_Instructions for the task_
Go to the line containing "Give the centre" in the records below and print it and every following line exactly, on through the line containing "probability of having", then stop.

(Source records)
------------------------------

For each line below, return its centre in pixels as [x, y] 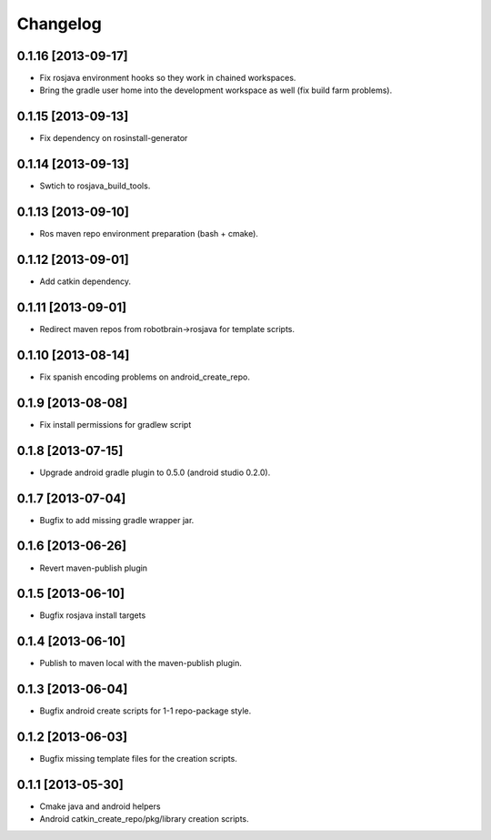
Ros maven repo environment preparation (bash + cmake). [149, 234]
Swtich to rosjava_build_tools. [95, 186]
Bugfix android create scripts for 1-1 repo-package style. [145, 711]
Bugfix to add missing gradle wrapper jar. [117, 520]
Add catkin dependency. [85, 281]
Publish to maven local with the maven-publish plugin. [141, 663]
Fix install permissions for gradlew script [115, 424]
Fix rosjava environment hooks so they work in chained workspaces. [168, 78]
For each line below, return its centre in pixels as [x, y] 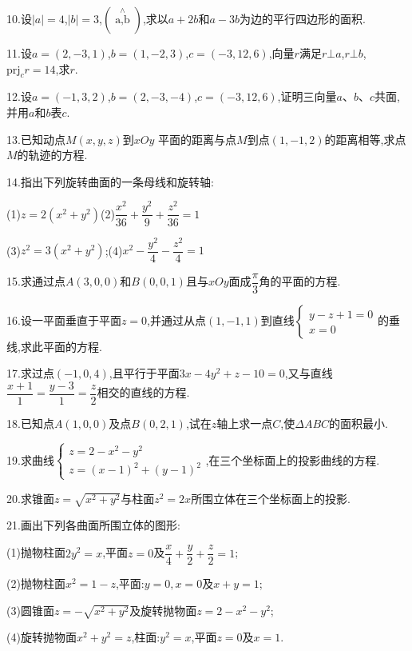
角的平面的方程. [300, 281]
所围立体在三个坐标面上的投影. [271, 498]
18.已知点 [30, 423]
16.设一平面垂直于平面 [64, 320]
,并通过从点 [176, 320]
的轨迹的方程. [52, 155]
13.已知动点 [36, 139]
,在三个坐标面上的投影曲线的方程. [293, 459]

------------------------------

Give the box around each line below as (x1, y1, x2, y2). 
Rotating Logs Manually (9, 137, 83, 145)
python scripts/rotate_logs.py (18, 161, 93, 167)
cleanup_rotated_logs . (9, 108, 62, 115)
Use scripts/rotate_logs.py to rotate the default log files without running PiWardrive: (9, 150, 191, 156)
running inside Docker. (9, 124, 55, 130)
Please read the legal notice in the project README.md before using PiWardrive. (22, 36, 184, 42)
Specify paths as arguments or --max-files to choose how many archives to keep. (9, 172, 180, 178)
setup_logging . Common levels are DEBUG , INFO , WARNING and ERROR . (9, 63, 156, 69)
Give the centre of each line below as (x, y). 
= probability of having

------------------------------

_Your response_
Give the centre of each line below as (x, y). 
= probability of having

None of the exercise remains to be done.